可哪怕路平安这么拉了,屋里的众人却感觉仿佛整个人浸入了温泉里,暖洋洋的,懒懒的,非常舒服,非常安宁,体验感拉满。
觉缘和阿光对视了一眼,从彼此的眼神看到的都是震惊。
他们是无论如何也想不明白,啥时候咒语这么低端了,就翻翻书,结结巴巴的念一遍,就能安魂定魄了?
那他们打小就早课晚课、五更起三更眠,刻苦努
力把各种经书背的滚瓜烂熟还有什么必要?
不说其他,他们只要多读几遍,把经读熟了不就行了?
还有各种法诀咒语,长辈跟他们说要背到刻进骨子里,正儿八经打起来的时候要能自然而然的用出来才行。

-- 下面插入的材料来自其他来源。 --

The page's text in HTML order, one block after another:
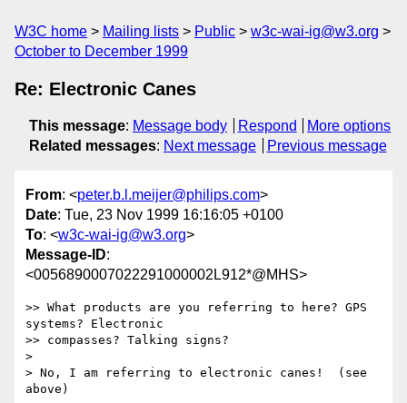
W3C home Mailing lists Public
w3c-wai-ig@w3.org
October to December 1999
Re: Electronic Canes
This message: Message body Respond
More options
Related messages: Next message Previous message
From: <peter.b.l.meijer@philips.com>
Date: Tue, 23 Nov 1999 16:16:05 +0100
To: <w3c-wai-ig@w3.org>
Message-ID:
<0056890007022291000002L912*@MHS>
>> What products are you referring to here? GPS
systems? Electronic
>> compasses? Talking signs?
>
> No, I am referring to electronic canes!  (see
above)
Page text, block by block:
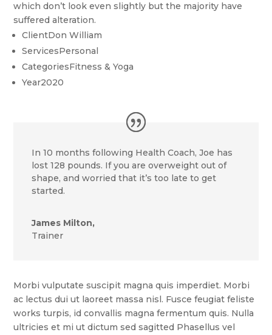
which don’t look even slightly but the majority have
suffered alteration.
ClientDon William
ServicesPersonal
CategoriesFitness & Yoga
Year2020
In 10 months following Health Coach, Joe has
lost 128 pounds. If you are overweight out of
shape, and worried that it’s too late to get
started.
James Milton,
Trainer
Morbi vulputate suscipit magna quis imperdiet. Morbi
ac lectus dui ut laoreet massa nisl. Fusce feugiat feliste
works turpis, id convallis magna fermentum quis. Nulla
ultricies et mi ut dictum sed sagitted Phasellus vel
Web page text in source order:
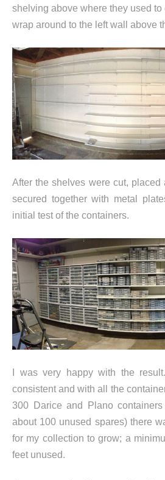
shelving above where they used
wrap around to the left wall above
After the shelves were cut, placed
secured together with metal
initial test of the containers.
I was very happy with the
consistent and with all the
300 Darice and Plano
about 100 unused spares) there
for my collection to grow; a
feet unused.
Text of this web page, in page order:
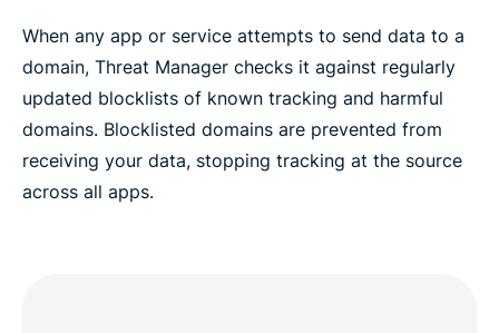
When any app or service attempts to send data to a
domain, Threat Manager checks it against regularly
updated blocklists of known tracking and harmful
domains. Blocklisted domains are prevented from
receiving your data, stopping tracking at the source
across all apps.

这可是需要下大功夫的,可不是一天两天、一年两年就能做到的。
除了读经背书,还要习武剑气,打坐参悟,要努力的地方多了。
可为什么看着自己这位新同事,感觉自己这么多年努力的方向错了呢?
看看人家,临阵磨枪、现学现卖难道就完全不可取么?
处理好这些被意外困在那个诡异空间里的倒霉蛋,路平安让他们各自找个房间躺在床上躺着,然后让阿光下楼找陈警司去搞几只大公鸡过来。

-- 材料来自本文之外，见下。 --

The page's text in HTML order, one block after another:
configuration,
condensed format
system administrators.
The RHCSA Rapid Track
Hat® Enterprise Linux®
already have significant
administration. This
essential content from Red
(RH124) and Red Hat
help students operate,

上次回北大荒时他听罗家栋说了他和谢明章误入鬼市的事儿。
当时他们回去时,常家长辈特意交代他们在天亮之前赶回去躺在床上躺好,等待鸡叫了才能起身。
金鸡打鸣、阴阳交替,于眼前这些人来说最是对症。
路平安交代好一切,信步走向五楼。